PROBLEM STATEMENT | Scan the entries that follow and copy out every line containing "hotel".
┄┄┄┄┄┄┄┄┄┄
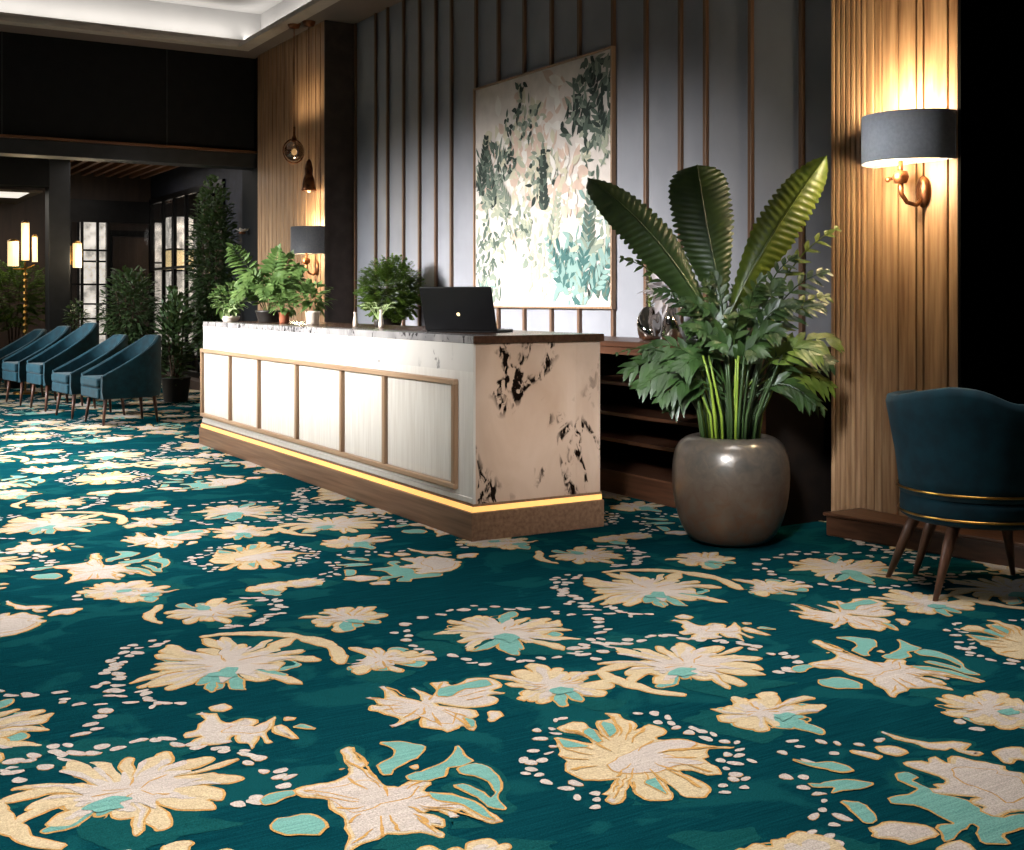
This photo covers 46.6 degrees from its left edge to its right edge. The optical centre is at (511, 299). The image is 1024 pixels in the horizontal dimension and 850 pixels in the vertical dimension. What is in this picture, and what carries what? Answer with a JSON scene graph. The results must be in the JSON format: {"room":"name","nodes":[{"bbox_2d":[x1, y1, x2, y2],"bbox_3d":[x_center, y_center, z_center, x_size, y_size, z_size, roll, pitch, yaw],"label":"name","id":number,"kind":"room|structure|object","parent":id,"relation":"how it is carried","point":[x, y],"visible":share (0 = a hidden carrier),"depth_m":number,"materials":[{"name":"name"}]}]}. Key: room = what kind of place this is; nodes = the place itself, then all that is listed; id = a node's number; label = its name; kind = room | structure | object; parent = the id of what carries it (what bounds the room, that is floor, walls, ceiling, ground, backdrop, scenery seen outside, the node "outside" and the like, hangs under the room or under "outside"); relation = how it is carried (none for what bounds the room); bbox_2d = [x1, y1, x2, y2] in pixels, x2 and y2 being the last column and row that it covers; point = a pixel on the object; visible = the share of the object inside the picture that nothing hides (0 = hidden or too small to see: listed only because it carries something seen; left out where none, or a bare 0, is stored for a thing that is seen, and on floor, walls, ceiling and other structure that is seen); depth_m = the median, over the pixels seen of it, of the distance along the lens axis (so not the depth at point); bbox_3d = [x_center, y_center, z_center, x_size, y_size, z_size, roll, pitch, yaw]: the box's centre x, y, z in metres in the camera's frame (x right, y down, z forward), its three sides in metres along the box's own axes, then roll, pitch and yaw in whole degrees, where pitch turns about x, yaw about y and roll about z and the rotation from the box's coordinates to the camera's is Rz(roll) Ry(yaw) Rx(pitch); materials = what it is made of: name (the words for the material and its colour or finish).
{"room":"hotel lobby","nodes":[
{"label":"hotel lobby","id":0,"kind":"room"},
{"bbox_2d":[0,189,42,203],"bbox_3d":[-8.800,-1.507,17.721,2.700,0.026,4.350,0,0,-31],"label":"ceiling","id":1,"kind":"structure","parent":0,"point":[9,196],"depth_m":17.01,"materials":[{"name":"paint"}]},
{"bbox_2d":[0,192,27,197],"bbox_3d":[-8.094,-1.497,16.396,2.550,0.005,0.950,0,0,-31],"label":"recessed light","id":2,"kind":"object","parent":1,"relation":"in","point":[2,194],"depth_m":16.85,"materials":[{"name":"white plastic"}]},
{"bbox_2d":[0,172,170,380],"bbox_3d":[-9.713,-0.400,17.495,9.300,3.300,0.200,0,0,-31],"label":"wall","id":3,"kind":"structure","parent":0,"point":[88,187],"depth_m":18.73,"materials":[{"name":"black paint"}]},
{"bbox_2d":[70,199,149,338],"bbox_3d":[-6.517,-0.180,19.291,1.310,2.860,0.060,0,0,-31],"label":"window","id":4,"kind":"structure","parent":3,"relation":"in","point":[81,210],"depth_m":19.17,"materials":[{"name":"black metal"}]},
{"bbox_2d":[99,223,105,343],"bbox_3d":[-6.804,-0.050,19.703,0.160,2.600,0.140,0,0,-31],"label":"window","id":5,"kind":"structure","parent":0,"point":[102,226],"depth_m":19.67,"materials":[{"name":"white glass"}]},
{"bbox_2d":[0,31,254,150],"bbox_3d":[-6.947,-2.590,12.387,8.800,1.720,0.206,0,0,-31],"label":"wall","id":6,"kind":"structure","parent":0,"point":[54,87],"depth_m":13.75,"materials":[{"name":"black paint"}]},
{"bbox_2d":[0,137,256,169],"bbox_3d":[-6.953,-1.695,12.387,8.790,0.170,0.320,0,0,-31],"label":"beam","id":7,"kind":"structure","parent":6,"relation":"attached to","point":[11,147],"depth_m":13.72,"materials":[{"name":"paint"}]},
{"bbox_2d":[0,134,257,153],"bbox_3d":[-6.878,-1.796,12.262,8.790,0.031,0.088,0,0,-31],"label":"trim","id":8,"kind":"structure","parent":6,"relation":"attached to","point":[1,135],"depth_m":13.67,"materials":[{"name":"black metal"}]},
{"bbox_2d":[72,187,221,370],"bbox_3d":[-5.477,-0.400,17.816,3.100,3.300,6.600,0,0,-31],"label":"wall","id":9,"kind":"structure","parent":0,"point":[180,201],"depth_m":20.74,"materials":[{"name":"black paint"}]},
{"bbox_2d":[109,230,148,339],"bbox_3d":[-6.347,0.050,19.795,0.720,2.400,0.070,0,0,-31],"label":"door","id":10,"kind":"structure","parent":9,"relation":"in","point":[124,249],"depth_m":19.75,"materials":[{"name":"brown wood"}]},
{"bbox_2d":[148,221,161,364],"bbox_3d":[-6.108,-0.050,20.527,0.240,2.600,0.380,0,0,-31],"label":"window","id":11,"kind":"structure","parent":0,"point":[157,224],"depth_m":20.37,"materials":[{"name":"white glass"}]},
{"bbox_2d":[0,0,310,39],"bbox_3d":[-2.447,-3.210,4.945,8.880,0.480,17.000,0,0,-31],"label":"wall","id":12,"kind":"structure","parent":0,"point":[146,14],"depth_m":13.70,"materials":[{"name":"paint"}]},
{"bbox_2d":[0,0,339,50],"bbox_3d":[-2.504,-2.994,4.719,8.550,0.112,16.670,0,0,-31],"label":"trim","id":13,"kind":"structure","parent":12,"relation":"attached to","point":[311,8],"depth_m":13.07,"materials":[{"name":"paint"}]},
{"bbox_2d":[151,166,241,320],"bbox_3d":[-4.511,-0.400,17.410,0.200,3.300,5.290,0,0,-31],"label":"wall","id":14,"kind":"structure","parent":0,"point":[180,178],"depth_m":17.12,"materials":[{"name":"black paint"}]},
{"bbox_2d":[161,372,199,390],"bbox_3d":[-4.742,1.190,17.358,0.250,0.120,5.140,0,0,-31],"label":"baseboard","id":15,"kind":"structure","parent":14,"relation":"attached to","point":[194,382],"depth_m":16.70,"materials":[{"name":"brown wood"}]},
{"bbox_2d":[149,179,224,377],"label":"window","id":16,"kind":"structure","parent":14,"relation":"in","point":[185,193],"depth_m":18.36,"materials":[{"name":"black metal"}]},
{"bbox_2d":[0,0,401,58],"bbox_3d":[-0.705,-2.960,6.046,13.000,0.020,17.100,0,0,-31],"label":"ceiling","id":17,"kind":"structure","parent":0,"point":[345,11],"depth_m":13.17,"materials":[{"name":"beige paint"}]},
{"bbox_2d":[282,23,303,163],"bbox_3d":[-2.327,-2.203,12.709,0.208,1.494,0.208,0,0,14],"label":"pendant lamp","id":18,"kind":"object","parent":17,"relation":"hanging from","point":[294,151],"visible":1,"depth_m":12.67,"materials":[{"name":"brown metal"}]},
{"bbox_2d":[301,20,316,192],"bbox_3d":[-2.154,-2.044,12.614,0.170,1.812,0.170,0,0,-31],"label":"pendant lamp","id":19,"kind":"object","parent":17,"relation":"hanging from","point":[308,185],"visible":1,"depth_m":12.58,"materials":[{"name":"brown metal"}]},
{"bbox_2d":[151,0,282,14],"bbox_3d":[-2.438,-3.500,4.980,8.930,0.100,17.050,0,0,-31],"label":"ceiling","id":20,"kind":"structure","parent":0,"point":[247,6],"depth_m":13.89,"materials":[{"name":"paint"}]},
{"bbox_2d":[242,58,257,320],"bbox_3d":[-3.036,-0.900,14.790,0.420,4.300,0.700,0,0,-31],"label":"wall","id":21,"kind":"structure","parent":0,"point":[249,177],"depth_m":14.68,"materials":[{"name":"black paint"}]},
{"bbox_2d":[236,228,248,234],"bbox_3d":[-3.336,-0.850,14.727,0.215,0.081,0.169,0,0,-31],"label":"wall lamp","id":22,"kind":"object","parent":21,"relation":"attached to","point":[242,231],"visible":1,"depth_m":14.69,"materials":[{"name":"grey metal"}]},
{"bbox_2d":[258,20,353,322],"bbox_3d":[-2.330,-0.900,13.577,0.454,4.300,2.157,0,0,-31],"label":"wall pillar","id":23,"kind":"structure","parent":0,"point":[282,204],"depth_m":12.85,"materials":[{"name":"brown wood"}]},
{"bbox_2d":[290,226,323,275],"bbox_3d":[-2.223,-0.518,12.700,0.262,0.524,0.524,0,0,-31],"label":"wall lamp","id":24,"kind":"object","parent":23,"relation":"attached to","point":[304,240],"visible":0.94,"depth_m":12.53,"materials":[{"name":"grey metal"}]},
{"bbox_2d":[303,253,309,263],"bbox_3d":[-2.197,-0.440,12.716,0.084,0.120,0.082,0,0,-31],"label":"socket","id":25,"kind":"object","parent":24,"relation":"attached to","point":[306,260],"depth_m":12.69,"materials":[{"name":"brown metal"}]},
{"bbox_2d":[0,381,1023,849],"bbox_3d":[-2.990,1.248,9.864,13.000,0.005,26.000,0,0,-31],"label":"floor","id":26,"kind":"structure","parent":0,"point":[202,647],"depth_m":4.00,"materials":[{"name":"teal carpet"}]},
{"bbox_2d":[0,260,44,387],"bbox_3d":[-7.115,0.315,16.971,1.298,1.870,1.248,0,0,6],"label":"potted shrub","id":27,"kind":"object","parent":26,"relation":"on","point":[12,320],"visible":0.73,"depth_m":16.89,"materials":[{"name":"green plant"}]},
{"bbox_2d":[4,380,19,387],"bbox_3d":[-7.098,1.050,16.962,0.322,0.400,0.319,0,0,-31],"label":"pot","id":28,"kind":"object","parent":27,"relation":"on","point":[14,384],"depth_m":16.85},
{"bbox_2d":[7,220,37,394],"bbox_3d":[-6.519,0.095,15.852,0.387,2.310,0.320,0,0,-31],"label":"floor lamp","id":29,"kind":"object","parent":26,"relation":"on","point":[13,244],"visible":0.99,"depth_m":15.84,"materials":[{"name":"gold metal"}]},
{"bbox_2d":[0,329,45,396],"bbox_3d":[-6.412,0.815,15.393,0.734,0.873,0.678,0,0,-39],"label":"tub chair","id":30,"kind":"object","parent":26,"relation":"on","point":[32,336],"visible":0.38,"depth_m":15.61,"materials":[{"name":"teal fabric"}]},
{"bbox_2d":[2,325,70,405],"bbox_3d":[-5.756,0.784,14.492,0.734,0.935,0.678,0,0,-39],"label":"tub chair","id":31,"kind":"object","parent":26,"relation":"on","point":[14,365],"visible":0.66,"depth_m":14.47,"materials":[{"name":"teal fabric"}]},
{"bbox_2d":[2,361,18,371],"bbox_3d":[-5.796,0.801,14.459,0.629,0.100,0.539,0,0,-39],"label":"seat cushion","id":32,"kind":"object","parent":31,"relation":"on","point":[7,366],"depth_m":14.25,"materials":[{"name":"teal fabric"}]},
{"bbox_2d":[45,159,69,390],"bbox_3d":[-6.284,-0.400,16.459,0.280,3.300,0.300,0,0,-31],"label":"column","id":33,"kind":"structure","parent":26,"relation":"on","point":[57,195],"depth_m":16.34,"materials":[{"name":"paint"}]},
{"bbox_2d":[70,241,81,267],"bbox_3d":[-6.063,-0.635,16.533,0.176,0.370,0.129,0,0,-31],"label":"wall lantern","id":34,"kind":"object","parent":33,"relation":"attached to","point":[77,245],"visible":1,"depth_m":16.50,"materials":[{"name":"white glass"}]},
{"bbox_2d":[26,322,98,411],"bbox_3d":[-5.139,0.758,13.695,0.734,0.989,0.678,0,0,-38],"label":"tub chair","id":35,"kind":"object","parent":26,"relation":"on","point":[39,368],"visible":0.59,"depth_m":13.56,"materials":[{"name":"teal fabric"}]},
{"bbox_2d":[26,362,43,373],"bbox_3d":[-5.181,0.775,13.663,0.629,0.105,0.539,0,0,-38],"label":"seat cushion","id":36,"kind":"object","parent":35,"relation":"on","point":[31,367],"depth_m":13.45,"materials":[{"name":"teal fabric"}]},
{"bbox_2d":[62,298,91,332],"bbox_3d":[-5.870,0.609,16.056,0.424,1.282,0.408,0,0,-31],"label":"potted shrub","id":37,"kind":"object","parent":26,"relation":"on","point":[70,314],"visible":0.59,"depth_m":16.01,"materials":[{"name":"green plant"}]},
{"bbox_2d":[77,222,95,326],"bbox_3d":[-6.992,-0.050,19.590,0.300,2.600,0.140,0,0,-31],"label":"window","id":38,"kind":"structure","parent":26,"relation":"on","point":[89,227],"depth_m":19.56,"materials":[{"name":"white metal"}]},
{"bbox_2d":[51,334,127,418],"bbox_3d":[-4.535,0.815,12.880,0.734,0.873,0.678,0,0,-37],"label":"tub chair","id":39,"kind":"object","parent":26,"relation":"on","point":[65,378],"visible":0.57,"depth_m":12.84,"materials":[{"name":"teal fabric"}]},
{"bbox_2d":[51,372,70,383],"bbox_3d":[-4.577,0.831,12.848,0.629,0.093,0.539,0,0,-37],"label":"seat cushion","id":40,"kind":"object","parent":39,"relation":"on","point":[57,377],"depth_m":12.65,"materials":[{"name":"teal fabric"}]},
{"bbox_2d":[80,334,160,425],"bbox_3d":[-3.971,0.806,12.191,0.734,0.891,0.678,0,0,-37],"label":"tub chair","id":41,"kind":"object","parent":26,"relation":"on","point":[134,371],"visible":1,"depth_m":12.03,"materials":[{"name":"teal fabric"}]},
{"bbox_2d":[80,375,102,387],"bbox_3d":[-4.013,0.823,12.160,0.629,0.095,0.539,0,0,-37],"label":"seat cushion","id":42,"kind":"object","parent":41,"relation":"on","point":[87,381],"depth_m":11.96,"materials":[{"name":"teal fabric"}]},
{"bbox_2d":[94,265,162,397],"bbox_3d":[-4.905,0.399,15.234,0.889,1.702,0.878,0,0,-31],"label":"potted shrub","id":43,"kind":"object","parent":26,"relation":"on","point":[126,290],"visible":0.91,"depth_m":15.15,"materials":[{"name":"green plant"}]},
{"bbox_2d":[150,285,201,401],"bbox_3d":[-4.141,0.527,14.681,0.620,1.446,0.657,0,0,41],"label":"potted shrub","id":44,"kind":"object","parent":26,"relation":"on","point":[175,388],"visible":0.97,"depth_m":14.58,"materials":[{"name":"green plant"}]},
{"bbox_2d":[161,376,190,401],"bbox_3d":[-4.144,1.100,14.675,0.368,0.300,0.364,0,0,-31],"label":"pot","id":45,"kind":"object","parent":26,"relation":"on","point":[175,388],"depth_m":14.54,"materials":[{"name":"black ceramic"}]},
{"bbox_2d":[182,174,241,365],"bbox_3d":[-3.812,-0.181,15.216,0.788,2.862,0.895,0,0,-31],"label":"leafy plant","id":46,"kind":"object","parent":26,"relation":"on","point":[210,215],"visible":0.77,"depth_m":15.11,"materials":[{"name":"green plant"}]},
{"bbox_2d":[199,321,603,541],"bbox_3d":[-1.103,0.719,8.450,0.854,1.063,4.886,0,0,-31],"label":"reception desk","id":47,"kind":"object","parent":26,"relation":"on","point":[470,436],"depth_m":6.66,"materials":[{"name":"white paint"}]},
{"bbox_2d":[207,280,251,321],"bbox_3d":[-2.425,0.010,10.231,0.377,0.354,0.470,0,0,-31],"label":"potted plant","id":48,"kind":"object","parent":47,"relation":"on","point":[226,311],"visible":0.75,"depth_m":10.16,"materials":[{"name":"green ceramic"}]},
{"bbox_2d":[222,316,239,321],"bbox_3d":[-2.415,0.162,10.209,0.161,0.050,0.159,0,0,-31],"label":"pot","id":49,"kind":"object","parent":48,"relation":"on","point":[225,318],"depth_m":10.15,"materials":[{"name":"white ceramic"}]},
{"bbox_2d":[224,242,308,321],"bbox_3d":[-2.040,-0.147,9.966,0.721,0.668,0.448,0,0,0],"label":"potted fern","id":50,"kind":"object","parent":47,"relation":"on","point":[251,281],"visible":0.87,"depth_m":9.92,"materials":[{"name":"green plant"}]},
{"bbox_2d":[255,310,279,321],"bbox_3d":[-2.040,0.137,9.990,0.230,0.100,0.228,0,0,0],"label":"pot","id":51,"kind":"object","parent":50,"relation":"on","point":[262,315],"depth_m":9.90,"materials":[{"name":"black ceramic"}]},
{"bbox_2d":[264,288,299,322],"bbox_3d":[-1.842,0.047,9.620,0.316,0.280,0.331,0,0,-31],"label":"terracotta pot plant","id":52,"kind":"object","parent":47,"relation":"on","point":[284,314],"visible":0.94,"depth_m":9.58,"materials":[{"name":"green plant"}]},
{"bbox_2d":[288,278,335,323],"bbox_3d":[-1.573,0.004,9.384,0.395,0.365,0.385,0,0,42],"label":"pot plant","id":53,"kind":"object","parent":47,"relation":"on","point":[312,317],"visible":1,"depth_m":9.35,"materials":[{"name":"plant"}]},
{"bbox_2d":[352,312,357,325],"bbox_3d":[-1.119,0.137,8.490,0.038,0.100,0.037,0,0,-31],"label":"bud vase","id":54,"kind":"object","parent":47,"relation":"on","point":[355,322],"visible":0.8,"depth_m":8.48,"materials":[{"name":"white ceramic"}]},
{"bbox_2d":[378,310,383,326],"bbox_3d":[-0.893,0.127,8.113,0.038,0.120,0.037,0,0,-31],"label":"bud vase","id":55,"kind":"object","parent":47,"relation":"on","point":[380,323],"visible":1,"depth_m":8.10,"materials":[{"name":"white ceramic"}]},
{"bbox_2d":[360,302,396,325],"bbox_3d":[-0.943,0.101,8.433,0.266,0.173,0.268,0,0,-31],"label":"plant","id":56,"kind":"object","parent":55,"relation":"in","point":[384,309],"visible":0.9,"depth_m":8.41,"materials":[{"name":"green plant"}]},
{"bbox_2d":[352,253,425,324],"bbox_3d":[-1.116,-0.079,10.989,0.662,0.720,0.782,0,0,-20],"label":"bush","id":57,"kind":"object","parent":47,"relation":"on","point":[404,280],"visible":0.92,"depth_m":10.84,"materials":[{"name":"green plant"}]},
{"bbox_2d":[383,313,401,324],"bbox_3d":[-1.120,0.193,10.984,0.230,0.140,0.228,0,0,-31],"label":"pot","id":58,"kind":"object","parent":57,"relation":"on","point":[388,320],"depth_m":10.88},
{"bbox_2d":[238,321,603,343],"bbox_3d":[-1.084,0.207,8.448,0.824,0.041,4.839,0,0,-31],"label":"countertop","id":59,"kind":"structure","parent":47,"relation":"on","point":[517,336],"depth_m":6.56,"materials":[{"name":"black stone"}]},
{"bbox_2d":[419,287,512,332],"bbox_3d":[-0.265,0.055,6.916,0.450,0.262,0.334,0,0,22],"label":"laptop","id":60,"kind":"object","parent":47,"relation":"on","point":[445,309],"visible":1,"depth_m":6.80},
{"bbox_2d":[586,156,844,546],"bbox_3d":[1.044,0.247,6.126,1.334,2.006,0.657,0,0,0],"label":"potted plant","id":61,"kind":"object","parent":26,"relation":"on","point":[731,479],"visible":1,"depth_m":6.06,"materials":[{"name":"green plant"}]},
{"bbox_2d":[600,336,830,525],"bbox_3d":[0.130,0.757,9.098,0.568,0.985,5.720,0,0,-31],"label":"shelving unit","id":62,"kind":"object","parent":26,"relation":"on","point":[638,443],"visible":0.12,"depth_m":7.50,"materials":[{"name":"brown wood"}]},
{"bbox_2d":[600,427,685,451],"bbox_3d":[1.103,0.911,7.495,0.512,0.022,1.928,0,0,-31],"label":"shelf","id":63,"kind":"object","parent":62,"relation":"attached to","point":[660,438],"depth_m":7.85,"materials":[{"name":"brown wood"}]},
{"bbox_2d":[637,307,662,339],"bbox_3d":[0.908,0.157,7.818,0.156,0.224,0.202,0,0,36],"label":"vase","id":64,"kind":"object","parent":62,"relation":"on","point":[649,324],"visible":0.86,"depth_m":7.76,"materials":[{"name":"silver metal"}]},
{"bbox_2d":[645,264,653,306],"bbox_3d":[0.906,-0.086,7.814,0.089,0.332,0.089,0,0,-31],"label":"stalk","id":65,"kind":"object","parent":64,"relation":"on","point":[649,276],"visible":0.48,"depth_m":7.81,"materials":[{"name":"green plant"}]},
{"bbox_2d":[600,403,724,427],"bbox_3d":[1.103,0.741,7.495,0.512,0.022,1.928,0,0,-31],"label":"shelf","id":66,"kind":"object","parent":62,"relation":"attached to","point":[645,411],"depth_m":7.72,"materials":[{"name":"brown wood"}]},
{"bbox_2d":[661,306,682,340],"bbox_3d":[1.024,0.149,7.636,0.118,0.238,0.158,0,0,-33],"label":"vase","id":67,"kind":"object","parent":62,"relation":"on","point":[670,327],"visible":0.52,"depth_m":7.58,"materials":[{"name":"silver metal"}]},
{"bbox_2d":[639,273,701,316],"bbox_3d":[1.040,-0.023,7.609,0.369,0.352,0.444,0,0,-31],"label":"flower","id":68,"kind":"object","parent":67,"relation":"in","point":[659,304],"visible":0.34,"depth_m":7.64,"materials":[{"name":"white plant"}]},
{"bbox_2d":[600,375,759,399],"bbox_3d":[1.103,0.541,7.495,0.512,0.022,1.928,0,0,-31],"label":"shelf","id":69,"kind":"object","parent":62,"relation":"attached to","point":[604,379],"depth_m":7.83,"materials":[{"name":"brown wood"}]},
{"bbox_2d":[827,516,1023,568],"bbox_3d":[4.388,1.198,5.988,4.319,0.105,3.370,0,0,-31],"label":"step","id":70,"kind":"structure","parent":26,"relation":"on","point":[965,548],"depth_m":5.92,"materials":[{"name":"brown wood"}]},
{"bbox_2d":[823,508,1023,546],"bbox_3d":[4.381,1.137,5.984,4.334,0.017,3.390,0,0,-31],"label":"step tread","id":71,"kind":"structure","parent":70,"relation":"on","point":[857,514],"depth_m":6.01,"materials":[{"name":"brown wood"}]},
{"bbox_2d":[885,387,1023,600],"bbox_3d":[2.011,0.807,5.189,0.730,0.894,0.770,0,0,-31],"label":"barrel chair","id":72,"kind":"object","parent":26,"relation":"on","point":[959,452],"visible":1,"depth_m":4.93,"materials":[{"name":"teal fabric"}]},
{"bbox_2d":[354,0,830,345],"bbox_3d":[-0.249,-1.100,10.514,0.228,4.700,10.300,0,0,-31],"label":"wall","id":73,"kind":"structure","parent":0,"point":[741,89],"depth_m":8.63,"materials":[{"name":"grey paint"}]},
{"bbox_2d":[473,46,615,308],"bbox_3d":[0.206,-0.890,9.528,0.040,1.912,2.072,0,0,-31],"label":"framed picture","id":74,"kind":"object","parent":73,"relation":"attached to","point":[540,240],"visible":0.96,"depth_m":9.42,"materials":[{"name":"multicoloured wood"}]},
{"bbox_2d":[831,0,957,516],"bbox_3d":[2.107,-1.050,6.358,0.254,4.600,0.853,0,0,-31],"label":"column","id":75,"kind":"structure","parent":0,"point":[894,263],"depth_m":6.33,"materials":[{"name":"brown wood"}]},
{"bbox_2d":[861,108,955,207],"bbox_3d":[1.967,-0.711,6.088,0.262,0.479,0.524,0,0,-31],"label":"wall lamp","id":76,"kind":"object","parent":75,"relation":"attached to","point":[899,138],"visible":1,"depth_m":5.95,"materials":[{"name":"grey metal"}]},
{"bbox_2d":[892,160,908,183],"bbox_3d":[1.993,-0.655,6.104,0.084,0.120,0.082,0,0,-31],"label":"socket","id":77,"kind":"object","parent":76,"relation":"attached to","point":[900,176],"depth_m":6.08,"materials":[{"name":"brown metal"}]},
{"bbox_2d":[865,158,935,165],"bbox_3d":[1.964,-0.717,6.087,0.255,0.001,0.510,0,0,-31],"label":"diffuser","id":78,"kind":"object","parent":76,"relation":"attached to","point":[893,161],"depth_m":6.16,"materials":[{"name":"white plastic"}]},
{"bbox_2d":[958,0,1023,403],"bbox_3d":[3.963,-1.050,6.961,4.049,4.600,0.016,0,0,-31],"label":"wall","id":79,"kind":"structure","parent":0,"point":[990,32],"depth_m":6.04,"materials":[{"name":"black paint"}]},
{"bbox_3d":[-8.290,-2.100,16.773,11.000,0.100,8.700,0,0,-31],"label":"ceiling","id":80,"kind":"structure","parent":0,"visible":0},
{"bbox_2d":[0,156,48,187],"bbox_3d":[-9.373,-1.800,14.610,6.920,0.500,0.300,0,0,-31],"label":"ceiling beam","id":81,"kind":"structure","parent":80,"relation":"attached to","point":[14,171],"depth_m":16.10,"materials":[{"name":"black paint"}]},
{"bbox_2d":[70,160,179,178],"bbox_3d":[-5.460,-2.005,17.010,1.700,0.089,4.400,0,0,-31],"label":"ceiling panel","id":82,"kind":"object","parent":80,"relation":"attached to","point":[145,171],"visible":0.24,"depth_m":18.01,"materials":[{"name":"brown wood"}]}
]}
┄┄┄┄┄┄┄┄┄┄
SOLUTION FOR THIS PROBLEM |
{"room":"hotel lobby","nodes":[
{"label":"hotel lobby","id":0,"kind":"room"},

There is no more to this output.